Die Juristin Ikram Errahmouni-Rimi eröffnete inhaltlich mit einer Keynote und machte deutlich, dass eine diskriminierungssensible Arbeitskultur kein „Soft Skill“ ist, sondern eine zentrale Voraussetzung für professionelles Verwaltungshandeln im Sinne der Rechtstaatlichkeit.

In der Paneldiskussion teilten Danijel Cubelic (Europäische Städtekoalition gegen Rassismus), Dr. Jenni Winterhagen (Komm.A / IMAP), Dr. Harpreet Cholia (Stabsstelle Antidiskriminierung Frankfurt a.M.) und Rima Hanano (CLAIM) Erkenntnisse aus ihrer täglichen Arbeit.
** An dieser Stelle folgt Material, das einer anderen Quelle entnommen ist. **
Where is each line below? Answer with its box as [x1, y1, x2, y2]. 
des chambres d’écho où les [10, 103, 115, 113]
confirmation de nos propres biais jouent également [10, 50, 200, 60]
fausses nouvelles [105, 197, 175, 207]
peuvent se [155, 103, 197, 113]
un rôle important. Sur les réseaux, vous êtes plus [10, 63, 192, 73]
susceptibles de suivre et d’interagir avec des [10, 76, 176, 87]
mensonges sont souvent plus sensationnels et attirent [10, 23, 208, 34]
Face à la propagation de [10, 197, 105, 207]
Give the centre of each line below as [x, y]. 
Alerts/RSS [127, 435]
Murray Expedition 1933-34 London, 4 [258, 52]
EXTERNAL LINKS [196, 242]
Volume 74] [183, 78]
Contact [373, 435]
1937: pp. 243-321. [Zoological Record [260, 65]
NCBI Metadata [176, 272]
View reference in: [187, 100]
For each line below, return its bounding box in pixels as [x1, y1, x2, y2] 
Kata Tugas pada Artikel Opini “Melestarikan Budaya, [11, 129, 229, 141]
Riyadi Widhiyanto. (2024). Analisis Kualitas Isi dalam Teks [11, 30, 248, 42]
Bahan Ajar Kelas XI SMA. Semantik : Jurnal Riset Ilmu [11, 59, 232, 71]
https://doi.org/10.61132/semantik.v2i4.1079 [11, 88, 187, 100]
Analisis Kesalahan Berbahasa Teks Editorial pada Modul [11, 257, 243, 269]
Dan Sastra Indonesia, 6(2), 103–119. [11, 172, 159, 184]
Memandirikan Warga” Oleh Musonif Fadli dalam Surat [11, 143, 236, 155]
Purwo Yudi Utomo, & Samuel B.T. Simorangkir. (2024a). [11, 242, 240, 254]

Zentral war die Einsicht: Rassismus-Sensibilität ist kein Add-on, sondern entscheidet darüber, ob Menschen tatsächlich Zugang zu Leistungen, Rechten und Schutz erhalten.
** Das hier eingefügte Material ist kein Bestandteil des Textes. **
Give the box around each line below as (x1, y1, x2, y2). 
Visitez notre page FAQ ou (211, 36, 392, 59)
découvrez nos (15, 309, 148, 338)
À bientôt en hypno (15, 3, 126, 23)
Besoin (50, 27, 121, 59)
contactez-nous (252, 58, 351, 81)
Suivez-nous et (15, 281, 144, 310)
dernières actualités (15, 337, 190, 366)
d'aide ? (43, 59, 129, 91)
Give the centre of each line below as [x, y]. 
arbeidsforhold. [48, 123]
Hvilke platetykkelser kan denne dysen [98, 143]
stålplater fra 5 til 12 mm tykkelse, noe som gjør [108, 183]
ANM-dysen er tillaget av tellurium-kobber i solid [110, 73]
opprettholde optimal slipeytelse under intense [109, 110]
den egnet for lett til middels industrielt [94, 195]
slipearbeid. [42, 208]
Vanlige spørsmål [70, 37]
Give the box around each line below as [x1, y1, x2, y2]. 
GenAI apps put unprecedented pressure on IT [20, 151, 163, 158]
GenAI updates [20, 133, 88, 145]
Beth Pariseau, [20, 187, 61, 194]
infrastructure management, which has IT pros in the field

Im zweiten Panel nach der Kaffeepause standen Erfahrungen der Verwaltungen aus Hannover, Hagen und Frankfurt im Fokus: Daniel Kalifa (Antidiskriminierungsstelle Hannover), Güler Kahraman (Kommunales Integrationszentrum Hagen), Pushpa Islam (AmkA Frankfurt), Marta Gębala (BQN) und Selin Aydın (CLAIM) zeigten, wie Zusammenarbeit zwischen Verwaltung und Zivilgesellschaft anhand von Best-Practice Beispielen konkret aussehen kann. Sie sprachen auch über Herausforderungen und Chancen im Rahmen der Zusammenarbeit zwischen Zivilgesellschaft und Verwaltung.

Parallel boten Danijel Cubelic und Jasemin Seven (ECCAR) einen praxisorientierten Workshop an: Antimuslimischer Rassismus im Verwaltungshandeln – Vertrauen stärken, Partizipation sichern, Demokratie gestalten. Wie erkenne ich antimuslimischen Rassismus im eigenen Arbeitsfeld? Und wie kann Verwaltung Vertrauen aktiv herstellen?

Nach einem dichten Nachmittag klang der Tag bei Fingerfood und vielen intensiven Gesprächen aus.

Dank

CLAIM dankt dem Amt für multikulturelle Angelegenheiten Frankfurt (AmkA) für die wertvolle Zusammenarbeit, Ebru Taşdemir für ihre warmherzige Moderation sowie Julius Matuschik für die fotografische Begleitung. Und natürlich allen Teilnehmenden, die mit ihrer Expertise und ihrem Engagement diesen Tag getragen haben.

Die Veranstaltung hat gezeigt: Antimuslimischer Rassismus in Behörden ist kein Randthema – es ist eine strukturelle Herausforderung für unsere Demokratie. Ebenso sichtbar wurde: Veränderung ist möglich, wenn Verwaltung, Wissenschaft und Zivilgesellschaft gemeinsam handeln.